** Instructions to follow **
Each line below is to be copied exactly; images do not go into the copy.

*** Begin section ***

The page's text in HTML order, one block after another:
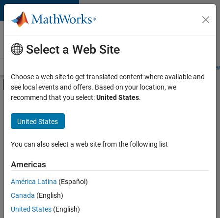
Skip to content
Careers at
MathWorks
Students and
Off-Canvas Navigation Menu Toggle
Main Content
FILTERED BY
Infrastructure and Architecture
Program Management
Release Engineering
there
are
available
Select a Web Site
Choose a web site to get translated content where available and
see local events and offers. Based on your location, we
recommend that you select:United States.
United States
You can also select a web site from the following list
Americas
América Latina (Español)
Canada (English)
United States (English)
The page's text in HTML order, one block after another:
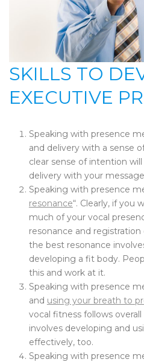
SKILLS TO
EXECUTIVE
Speaking with presence
and delivery with a sense
clear sense of intention
delivery with your
Speaking with presence
resonance“. Clearly, if you
much of your vocal
resonance and
the best resonance
developing a fit body.
this and work at it.
Speaking with presence
and using your breath to
vocal fitness follows
involves developing and
effectively, too.
Speaking with presence
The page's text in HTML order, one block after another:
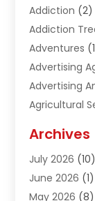
Addiction (2)
Addiction
Adventures
Advertising
Advertising
Agricultural
Air
Air Distribution
Air Quality
Archives
July 2026 (10)
June 2026 (1)
May 2026 (8)
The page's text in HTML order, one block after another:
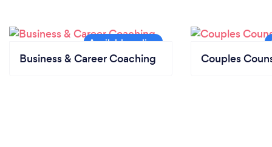
Business & Career Coaching Couples
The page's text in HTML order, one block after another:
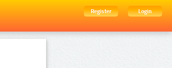
Register
Login
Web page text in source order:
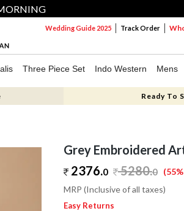
Wedding Guide 2025 Track Order
Three Piece Set Indo Western Mens
Ready To
Grey Embroidered
2376.0 5280.0
MRP (Inclusive of all taxes)
Easy Returns
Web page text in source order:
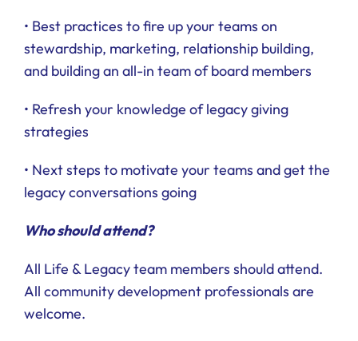
• Best practices to fire up your teams on
stewardship, marketing, relationship building,
and building an all-in team of board members
• Refresh your knowledge of legacy giving
strategies
• Next steps to motivate your teams and get the
legacy conversations going
Who should attend?
All Life & Legacy team members should attend.
All community development professionals are
welcome.
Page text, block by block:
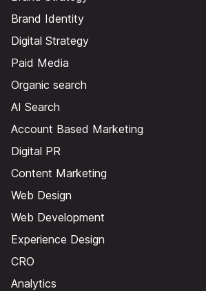
Brand Identity
Digital Strategy
Paid Media
Organic search
AI Search
Account Based Marketing
Digital PR
Content Marketing
Web Design
Web Development
Experience Design
CRO
Analytics
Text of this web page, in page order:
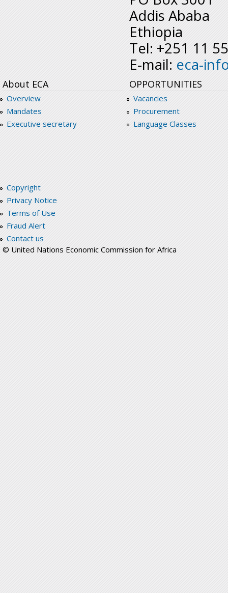
Addis Ababa
Ethiopia
Tel: +251 11
E-mail: eca-
About ECA
Overview
Mandates
Executive secretary
OPPORTUNITIES
Vacancies
Procurement
Language Classes
Copyright
Privacy Notice
Terms of Use
Fraud Alert
Contact us
© United Nations Economic Commission for Africa
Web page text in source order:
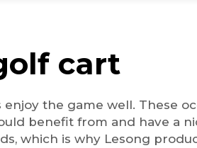
cart
the game well. These
benefit from and have a
which is why Lesong
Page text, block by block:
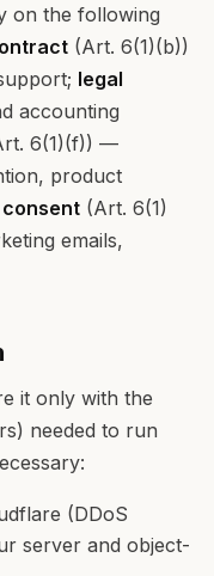
on the following
(Art. 6(1)(b))
legal
accounting
6(1)(f)) —
product
consent (Art. 6(1)
emails,
it only with the
needed to run
(DDoS
server and object-
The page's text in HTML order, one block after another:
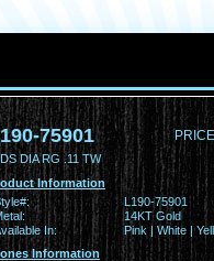
75901
DIA RG .11 TW
Information
L190-75901
14KT Gold
In:
Pink | White |
Information
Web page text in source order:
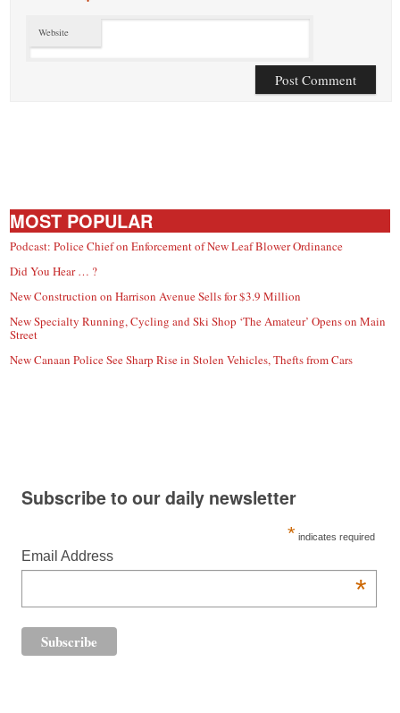
Website
MOST POPULAR
Podcast: Police Chief on Enforcement of New Leaf Blower Ordinance
Did You Hear … ?
New Construction on Harrison Avenue Sells for $3.9 Million
New Specialty Running, Cycling and Ski Shop ‘The Amateur’ Opens on Main
Street
New Canaan Police See Sharp Rise in Stolen Vehicles, Thefts from Cars
Subscribe to our daily newsletter
* indicates required
Email Address
*
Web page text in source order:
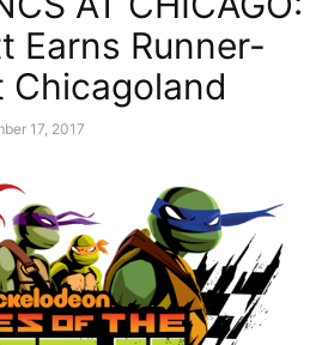
Earns Runner-
Chicagoland
17, 2017
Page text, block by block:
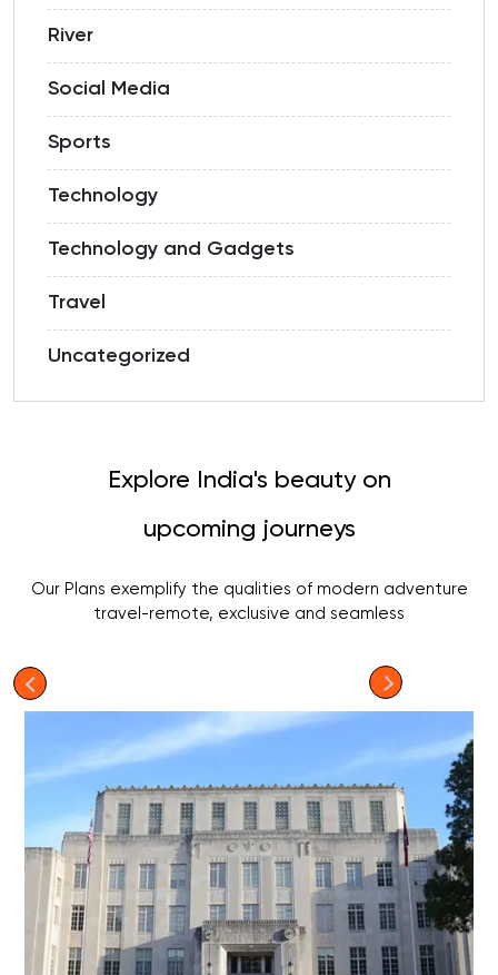
River
Social Media
Sports
Technology
Technology and Gadgets
Travel
Uncategorized
Explore India's beauty on
upcoming journeys
Our Plans exemplify the qualities of modern adventure
travel-remote, exclusive and seamless
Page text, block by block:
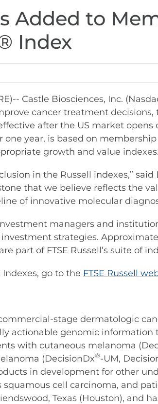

*** End section ***

** Your response **
The page's text in HTML order, one block after another:
Skip to content
Careers at
MathWorks
Students and
Off-Canvas Navigation Menu Toggle
Main Content
FILTERED BY
Infrastructure and Architecture
Program Management
Release Engineering
there
are
available
Select a Web Site
Choose a web site to get translated content where available and
see local events and offers. Based on your location, we
recommend that you select:United States.
United States
You can also select a web site from the following list
Americas
América Latina (Español)
Canada (English)
United States (English)
The page's text in HTML order, one block after another:
SKILLS TO
EXECUTIVE
Speaking with presence
and delivery with a sense
clear sense of intention
delivery with your
Speaking with presence
resonance“. Clearly, if you
much of your vocal
resonance and
the best resonance
developing a fit body.
this and work at it.
Speaking with presence
and using your breath to
vocal fitness follows
involves developing and
effectively, too.
Speaking with presence
The page's text in HTML order, one block after another:
Addiction (2)
Addiction
Adventures
Advertising
Advertising
Agricultural
Air
Air Distribution
Air Quality
Archives
July 2026 (10)
June 2026 (1)
May 2026 (8)
The page's text in HTML order, one block after another:
Business & Career Coaching Couples
The page's text in HTML order, one block after another:
Register
Login
Web page text in source order:
Wedding Guide 2025 Track Order
Three Piece Set Indo Western Mens
Ready To
Grey Embroidered
2376.0 5280.0
MRP (Inclusive of all taxes)
Easy Returns
Web page text in source order:
• Best practices to fire up your teams on
stewardship, marketing, relationship building,
and building an all-in team of board members
• Refresh your knowledge of legacy giving
strategies
• Next steps to motivate your teams and get the
legacy conversations going
Who should attend?
All Life & Legacy team members should attend.
All community development professionals are
welcome.
Page text, block by block:
Brand Identity
Digital Strategy
Paid Media
Organic search
AI Search
Account Based Marketing
Digital PR
Content Marketing
Web Design
Web Development
Experience Design
CRO
Analytics
Text of this web page, in page order:
Addis Ababa
Ethiopia
Tel: +251 11
E-mail: eca-
About ECA
Overview
Mandates
Executive secretary
OPPORTUNITIES
Vacancies
Procurement
Language Classes
Copyright
Privacy Notice
Terms of Use
Fraud Alert
Contact us
© United Nations Economic Commission for Africa
Web page text in source order:
cart
the game well. These
benefit from and have a
which is why Lesong
Page text, block by block:
on the following
(Art. 6(1)(b))
legal
accounting
6(1)(f)) —
product
consent (Art. 6(1)
emails,
it only with the
needed to run
(DDoS
server and object-
The page's text in HTML order, one block after another:
75901
DIA RG .11 TW
Information
L190-75901
14KT Gold
In:
Pink | White |
Information
Web page text in source order:
Website
MOST POPULAR
Podcast: Police Chief on Enforcement of New Leaf Blower Ordinance
Did You Hear … ?
New Construction on Harrison Avenue Sells for $3.9 Million
New Specialty Running, Cycling and Ski Shop ‘The Amateur’ Opens on Main
Street
New Canaan Police See Sharp Rise in Stolen Vehicles, Thefts from Cars
Subscribe to our daily newsletter
* indicates required
Email Address
*
Web page text in source order:
Earns Runner-
Chicagoland
17, 2017
Page text, block by block:
River
Social Media
Sports
Technology
Technology and Gadgets
Travel
Uncategorized
Explore India's beauty on
upcoming journeys
Our Plans exemplify the qualities of modern adventure
travel-remote, exclusive and seamless
Page text, block by block:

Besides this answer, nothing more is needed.